> [TASK INPUT]
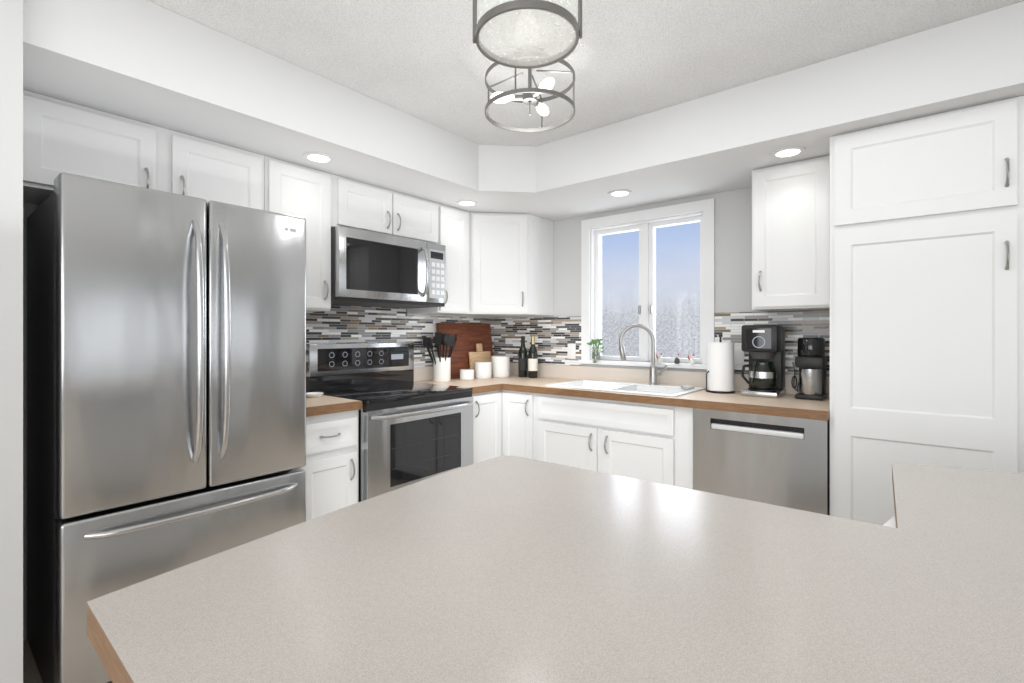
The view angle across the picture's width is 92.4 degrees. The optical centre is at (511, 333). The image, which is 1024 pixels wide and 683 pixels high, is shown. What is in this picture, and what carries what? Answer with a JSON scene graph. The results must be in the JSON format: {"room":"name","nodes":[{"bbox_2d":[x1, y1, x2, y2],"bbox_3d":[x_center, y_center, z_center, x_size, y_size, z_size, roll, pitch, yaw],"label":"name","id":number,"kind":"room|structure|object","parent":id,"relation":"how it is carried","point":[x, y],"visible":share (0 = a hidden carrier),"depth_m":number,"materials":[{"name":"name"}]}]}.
{"room":"kitchen","nodes":[
{"label":"kitchen","id":0,"kind":"room"},
{"bbox_2d":[0,0,22,682],"bbox_3d":[-1.793,0.043,1.659,0.790,2.440,0.120,0,0,39],"label":"wall","id":1,"kind":"structure","parent":0,"point":[11,341],"depth_m":1.44,"materials":[{"name":"grey paint"}]},
{"bbox_2d":[23,639,43,682],"bbox_3d":[-0.033,1.293,-0.462,6.600,0.060,7.600,0,0,39],"label":"floor","id":2,"kind":"structure","parent":0,"point":[31,673],"depth_m":1.86,"materials":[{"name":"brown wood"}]},
{"bbox_2d":[27,173,305,682],"bbox_3d":[-1.418,0.362,2.067,0.795,1.771,0.814,0,0,39],"label":"refrigerator","id":3,"kind":"object","parent":2,"relation":"on","point":[166,381],"visible":0.94,"depth_m":1.76,"materials":[{"name":"grey metal"}]},
{"bbox_2d":[300,410,357,520],"bbox_3d":[-1.121,0.826,2.589,0.650,0.875,0.352,0,0,39],"label":"base cabinet","id":4,"kind":"object","parent":2,"relation":"on","point":[331,467],"visible":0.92,"depth_m":2.42,"materials":[{"name":"white paint"}]},
{"bbox_2d":[306,395,361,416],"bbox_3d":[-1.128,0.320,2.595,0.633,0.142,0.352,0,0,39],"label":"countertop","id":5,"kind":"structure","parent":4,"relation":"on","point":[322,405],"depth_m":2.45,"materials":[{"name":"beige laminate"}]},
{"bbox_2d":[306,392,322,397],"bbox_3d":[-1.081,0.337,2.681,0.100,0.022,0.100,0,0,39],"label":"spoon rest","id":6,"kind":"object","parent":5,"relation":"on","point":[314,394],"visible":0.92,"depth_m":2.65,"materials":[{"name":"white ceramic"}]},
{"bbox_2d":[306,342,472,502],"bbox_3d":[-0.718,0.663,3.002,0.716,1.200,0.780,0,0,39],"label":"range","id":7,"kind":"object","parent":2,"relation":"on","point":[410,431],"visible":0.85,"depth_m":2.89,"materials":[{"name":"silver metal"}]},
{"bbox_2d":[472,390,535,463],"bbox_3d":[-0.109,0.826,3.632,0.899,0.875,0.950,0,0,39],"label":"base cabinet","id":8,"kind":"object","parent":2,"relation":"on","point":[504,422],"visible":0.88,"depth_m":3.32,"materials":[{"name":"white paint"}]},
{"bbox_2d":[413,366,501,393],"bbox_3d":[-0.420,0.320,3.461,0.633,0.142,0.292,0,0,39],"label":"countertop","id":9,"kind":"structure","parent":8,"relation":"on","point":[421,374],"depth_m":3.56,"materials":[{"name":"beige laminate"}]},
{"bbox_2d":[422,332,456,381],"bbox_3d":[-0.526,0.171,3.587,0.272,0.355,0.261,0,0,39],"label":"utensil crock","id":10,"kind":"object","parent":9,"relation":"on","point":[441,369],"visible":1,"depth_m":3.52,"materials":[{"name":"white ceramic"}]},
{"bbox_2d":[460,369,473,379],"bbox_3d":[-0.340,0.311,3.708,0.108,0.075,0.108,0,0,39],"label":"canister","id":11,"kind":"object","parent":9,"relation":"on","point":[466,374],"visible":1,"depth_m":3.66,"materials":[{"name":"white ceramic"}]},
{"bbox_2d":[474,362,490,378],"bbox_3d":[-0.225,0.286,3.816,0.132,0.125,0.132,0,0,39],"label":"canister","id":12,"kind":"object","parent":9,"relation":"on","point":[482,370],"visible":1,"depth_m":3.76,"materials":[{"name":"white ceramic"}]},
{"bbox_2d":[502,363,829,420],"bbox_3d":[0.617,0.320,3.227,2.537,0.142,0.658,0,0,39],"label":"countertop","id":13,"kind":"structure","parent":8,"relation":"on","point":[788,404],"depth_m":2.92,"materials":[{"name":"beige laminate"}]},
{"bbox_2d":[436,323,492,377],"bbox_3d":[-0.359,0.133,3.938,0.090,0.429,0.590,0,0,39],"label":"cutting board","id":14,"kind":"object","parent":13,"relation":"on","point":[469,336],"visible":0.52,"depth_m":3.89,"materials":[{"name":"brown wood"}]},
{"bbox_2d":[468,344,490,368],"bbox_3d":[-0.257,0.215,3.977,0.051,0.264,0.245,0,0,39],"label":"cutting board","id":15,"kind":"object","parent":13,"relation":"on","point":[479,355],"visible":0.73,"depth_m":3.96,"materials":[{"name":"brown wood"}]},
{"bbox_2d":[491,356,509,377],"bbox_3d":[-0.092,0.266,3.932,0.148,0.165,0.148,0,0,39],"label":"canister","id":16,"kind":"object","parent":13,"relation":"on","point":[500,366],"visible":0.96,"depth_m":3.87,"materials":[{"name":"white ceramic"}]},
{"bbox_2d":[518,336,527,376],"bbox_3d":[0.088,0.185,3.919,0.075,0.326,0.075,0,0,39],"label":"bottle","id":17,"kind":"object","parent":13,"relation":"on","point":[522,362],"visible":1,"depth_m":3.89,"materials":[{"name":"black glass"}]},
{"bbox_2d":[528,336,537,377],"bbox_3d":[0.165,0.185,3.856,0.075,0.326,0.075,0,0,39],"label":"bottle","id":18,"kind":"object","parent":13,"relation":"on","point":[532,363],"visible":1,"depth_m":3.83,"materials":[{"name":"black glass"}]},
{"bbox_2d":[546,379,705,396],"bbox_3d":[0.717,0.425,3.152,0.870,0.172,0.507,0,0,39],"label":"sink basin","id":19,"kind":"object","parent":13,"relation":"in","point":[641,388],"visible":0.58,"depth_m":3.20,"materials":[{"name":"white ceramic"}]},
{"bbox_2d":[681,385,693,389],"bbox_3d":[1.079,0.333,3.019,0.080,0.030,0.080,0,0,39],"label":"scrubber","id":20,"kind":"object","parent":19,"relation":"on","point":[686,387],"visible":0.96,"depth_m":2.99,"materials":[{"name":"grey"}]},
{"bbox_2d":[619,324,667,384],"bbox_3d":[0.870,0.138,3.235,0.298,0.402,0.154,0,0,39],"label":"faucet","id":21,"kind":"object","parent":13,"relation":"on","point":[654,373],"visible":1,"depth_m":3.24,"materials":[{"name":"silver metal"}]},
{"bbox_2d":[706,334,734,393],"bbox_3d":[1.238,0.177,2.915,0.160,0.343,0.160,0,0,39],"label":"paper towel holder","id":22,"kind":"object","parent":13,"relation":"on","point":[720,368],"visible":1,"depth_m":2.85,"materials":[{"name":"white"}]},
{"bbox_2d":[741,325,785,397],"bbox_3d":[1.425,0.151,2.783,0.185,0.395,0.258,0,0,39],"label":"coffee maker","id":23,"kind":"object","parent":13,"relation":"on","point":[763,346],"visible":1,"depth_m":2.72,"materials":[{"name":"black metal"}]},
{"bbox_2d":[795,337,826,400],"bbox_3d":[1.605,0.185,2.635,0.130,0.327,0.170,0,0,39],"label":"coffee maker","id":24,"kind":"object","parent":13,"relation":"on","point":[811,361],"visible":1,"depth_m":2.58,"materials":[{"name":"black plastic"}]},
{"bbox_2d":[791,362,798,391],"bbox_3d":[1.617,0.247,2.784,0.060,0.169,0.025,0,0,39],"label":"cord","id":25,"kind":"object","parent":24,"relation":"attached to","point":[793,381],"visible":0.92,"depth_m":2.79,"materials":[{"name":"black plastic"}]},
{"bbox_2d":[536,393,692,488],"bbox_3d":[0.732,0.826,3.138,1.029,0.875,0.650,0,0,39],"label":"base cabinet","id":26,"kind":"object","parent":2,"relation":"on","point":[648,442],"visible":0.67,"depth_m":2.86,"materials":[{"name":"white paint"}]},
{"bbox_2d":[693,408,829,514],"bbox_3d":[1.370,0.826,2.623,0.600,0.874,0.585,0,0,39],"label":"dishwasher","id":27,"kind":"object","parent":2,"relation":"on","point":[778,460],"visible":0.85,"depth_m":2.37,"materials":[{"name":"grey metal"}]},
{"bbox_2d":[883,516,895,527],"bbox_3d":[0.865,0.828,0.677,2.150,0.870,1.800,0,0,39],"label":"base cabinet","id":28,"kind":"object","parent":2,"relation":"on","point":[891,522],"depth_m":1.01,"materials":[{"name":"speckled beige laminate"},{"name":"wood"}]},
{"bbox_2d":[87,456,1023,682],"bbox_3d":[0.863,0.370,0.697,2.278,0.042,1.950,0,0,39],"label":"countertop","id":29,"kind":"structure","parent":28,"relation":"on","point":[508,569],"depth_m":0.66,"materials":[{"name":"grey laminate"}]},
{"bbox_2d":[830,96,1023,524],"bbox_3d":[1.898,0.189,2.186,0.758,2.148,0.650,0,0,39],"label":"pantry cabinet","id":30,"kind":"object","parent":2,"relation":"on","point":[926,290],"visible":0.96,"depth_m":1.99,"materials":[{"name":"white paint"}]},
{"bbox_2d":[23,203,493,639],"bbox_3d":[-2.445,0.043,1.604,0.150,2.440,7.350,0,0,39],"label":"wall","id":31,"kind":"structure","parent":0,"point":[29,209],"depth_m":2.02,"materials":[{"name":"grey paint"}]},
{"bbox_2d":[264,156,330,311],"bbox_3d":[-1.227,-0.504,2.673,0.380,0.761,0.356,0,0,39],"label":"upper cabinet","id":32,"kind":"object","parent":31,"relation":"attached to","point":[292,189],"visible":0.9,"depth_m":2.62,"materials":[{"name":"white paint"}]},
{"bbox_2d":[306,305,493,366],"bbox_3d":[-0.818,0.086,3.471,0.008,0.566,2.100,0,0,39],"label":"tile backsplash","id":33,"kind":"structure","parent":31,"relation":"attached to","point":[343,323],"depth_m":3.34,"materials":[{"name":"tile"}]},
{"bbox_2d":[407,203,470,314],"bbox_3d":[-0.510,-0.513,3.550,0.380,0.743,0.323,0,0,39],"label":"upper cabinet","id":34,"kind":"object","parent":31,"relation":"attached to","point":[454,231],"visible":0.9,"depth_m":3.46,"materials":[{"name":"white paint"}]},
{"bbox_2d":[452,212,553,316],"bbox_3d":[-0.112,-0.513,3.838,0.634,0.743,0.634,0,0,39],"label":"upper cabinet","id":35,"kind":"object","parent":31,"relation":"attached to","point":[512,264],"visible":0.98,"depth_m":3.61,"materials":[{"name":"white paint"}]},
{"bbox_2d":[23,0,1023,220],"bbox_3d":[1.292,-1.032,1.160,6.200,0.289,3.010,0,0,39],"label":"soffit","id":36,"kind":"structure","parent":0,"point":[147,62],"depth_m":2.15,"materials":[{"name":"white paint"}]},
{"bbox_2d":[23,90,263,209],"bbox_3d":[-1.626,-0.711,2.184,0.380,0.348,0.902,0,0,39],"label":"upper cabinet","id":37,"kind":"object","parent":36,"relation":"hanging from","point":[60,136],"visible":0.77,"depth_m":2.01,"materials":[{"name":"white paint"}]},
{"bbox_2d":[303,152,334,163],"bbox_3d":[-0.975,-0.884,2.478,0.150,0.006,0.150,0,0,39],"label":"recessed light","id":38,"kind":"object","parent":36,"relation":"in","point":[318,157],"visible":1,"depth_m":2.48,"materials":[{"name":"white paint"}]},
{"bbox_2d":[330,174,437,243],"bbox_3d":[-0.863,-0.740,3.118,0.380,0.290,0.789,0,0,39],"label":"upper cabinet","id":39,"kind":"object","parent":36,"relation":"hanging from","point":[362,206],"visible":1,"depth_m":2.97,"materials":[{"name":"white paint"}]},
{"bbox_2d":[331,226,445,307],"bbox_3d":[-0.828,-0.383,3.090,0.471,0.408,0.790,0,0,39],"label":"microwave","id":40,"kind":"object","parent":39,"relation":"attached to","point":[370,269],"visible":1,"depth_m":2.92,"materials":[{"name":"grey metal"}]},
{"bbox_2d":[456,200,477,206],"bbox_3d":[-0.305,-0.884,3.338,0.150,0.006,0.150,0,0,39],"label":"recessed light","id":41,"kind":"object","parent":36,"relation":"in","point":[468,203],"visible":0.98,"depth_m":3.33,"materials":[{"name":"white paint"}]},
{"bbox_2d":[608,190,631,196],"bbox_3d":[0.683,-0.884,3.105,0.150,0.006,0.150,0,0,39],"label":"recessed light","id":42,"kind":"object","parent":36,"relation":"in","point":[619,193],"visible":0.96,"depth_m":3.10,"materials":[{"name":"white paint"}]},
{"bbox_2d":[771,146,805,158],"bbox_3d":[1.350,-0.884,2.403,0.150,0.006,0.150,0,0,39],"label":"recessed light","id":43,"kind":"object","parent":36,"relation":"in","point":[787,152],"visible":1,"depth_m":2.40,"materials":[{"name":"white paint"}]},
{"bbox_2d":[148,0,1023,146],"bbox_3d":[-0.033,-1.217,-0.462,6.500,0.080,7.500,0,0,39],"label":"ceiling","id":44,"kind":"structure","parent":0,"point":[428,61],"depth_m":2.02,"materials":[{"name":"white paint"}]},
{"bbox_2d":[473,0,581,68],"bbox_3d":[0.038,-0.957,1.240,0.260,0.437,0.260,0,0,39],"label":"pendant light","id":45,"kind":"object","parent":44,"relation":"hanging from","point":[525,34],"visible":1,"depth_m":1.21,"materials":[{"name":"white glass"}]},
{"bbox_2d":[485,60,574,131],"bbox_3d":[0.075,-1.048,2.074,0.380,0.253,0.380,0,0,39],"label":"flush ceiling light","id":46,"kind":"object","parent":44,"relation":"attached to","point":[529,96],"visible":0.85,"depth_m":2.06,"materials":[{"name":"silver metal"}]},
{"bbox_2d":[494,187,798,376],"bbox_3d":[2.291,0.043,2.384,6.200,2.440,0.150,0,0,39],"label":"wall","id":47,"kind":"structure","parent":0,"point":[733,250],"depth_m":3.10,"materials":[{"name":"grey paint"}]},
{"bbox_2d":[494,316,582,365],"bbox_3d":[0.198,0.059,3.991,0.864,0.376,0.008,0,0,39],"label":"tile backsplash","id":48,"kind":"structure","parent":47,"relation":"attached to","point":[555,337],"depth_m":3.95,"materials":[{"name":"tile"}]},
{"bbox_2d":[568,344,575,358],"bbox_3d":[0.457,0.138,3.770,0.072,0.116,0.006,0,0,39],"label":"electrical outlet plate","id":49,"kind":"object","parent":48,"relation":"attached to","point":[571,351],"visible":1,"depth_m":3.77,"materials":[{"name":"white plastic"}]},
{"bbox_2d":[579,198,714,368],"bbox_3d":[0.943,-0.311,3.455,0.988,1.079,0.194,0,0,39],"label":"window","id":50,"kind":"structure","parent":47,"relation":"in","point":[646,229],"depth_m":3.44,"materials":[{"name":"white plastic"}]},
{"bbox_2d":[587,339,604,362],"bbox_3d":[0.610,0.126,3.552,0.152,0.178,0.112,0,0,39],"label":"vase","id":51,"kind":"object","parent":50,"relation":"on","point":[596,349],"visible":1,"depth_m":3.55,"materials":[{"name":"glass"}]},
{"bbox_2d":[656,353,662,362],"bbox_3d":[0.980,0.166,3.268,0.047,0.064,0.035,0,0,39],"label":"figurine","id":52,"kind":"object","parent":50,"relation":"on","point":[659,360],"visible":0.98,"depth_m":3.25,"materials":[{"name":"white ceramic"}]},
{"bbox_2d":[673,354,679,363],"bbox_3d":[1.068,0.166,3.196,0.047,0.064,0.035,0,0,39],"label":"figurine","id":53,"kind":"object","parent":50,"relation":"on","point":[676,360],"visible":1,"depth_m":3.18,"materials":[{"name":"black ceramic"}]},
{"bbox_2d":[688,354,694,363],"bbox_3d":[1.143,0.166,3.134,0.047,0.064,0.035,0,0,39],"label":"figurine","id":54,"kind":"object","parent":50,"relation":"on","point":[691,360],"visible":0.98,"depth_m":3.12,"materials":[{"name":"white ceramic"}]},
{"bbox_2d":[715,310,829,377],"bbox_3d":[1.546,0.059,2.891,0.680,0.376,0.008,0,0,39],"label":"tile backsplash","id":55,"kind":"structure","parent":47,"relation":"attached to","point":[810,323],"depth_m":2.84,"materials":[{"name":"tile"}]},
{"bbox_2d":[734,345,743,364],"bbox_3d":[1.385,0.133,3.013,0.072,0.116,0.006,0,0,39],"label":"electrical outlet plate","id":56,"kind":"object","parent":55,"relation":"attached to","point":[738,355],"visible":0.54,"depth_m":3.01,"materials":[{"name":"white plastic"}]},
{"bbox_2d":[752,155,829,311],"bbox_3d":[1.539,-0.507,2.654,0.383,0.756,0.380,0,0,39],"label":"upper cabinet","id":57,"kind":"object","parent":47,"relation":"attached to","point":[790,236],"visible":0.98,"depth_m":2.54,"materials":[{"name":"white paint"}]},
{"label":"outside","id":58,"kind":"structure","parent":0,"visible":0},
{"bbox_2d":[602,222,699,358],"bbox_3d":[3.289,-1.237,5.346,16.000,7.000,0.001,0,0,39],"label":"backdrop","id":59,"kind":"structure","parent":58,"point":[626,285],"depth_m":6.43,"materials":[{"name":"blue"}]}
]}

> [INSTRUCTIONS TO FOLLOW]
Lines containing the word "kitchen" are to be tallied across the entries above; give only the resulting count.

> [RESPONSE AREA]
2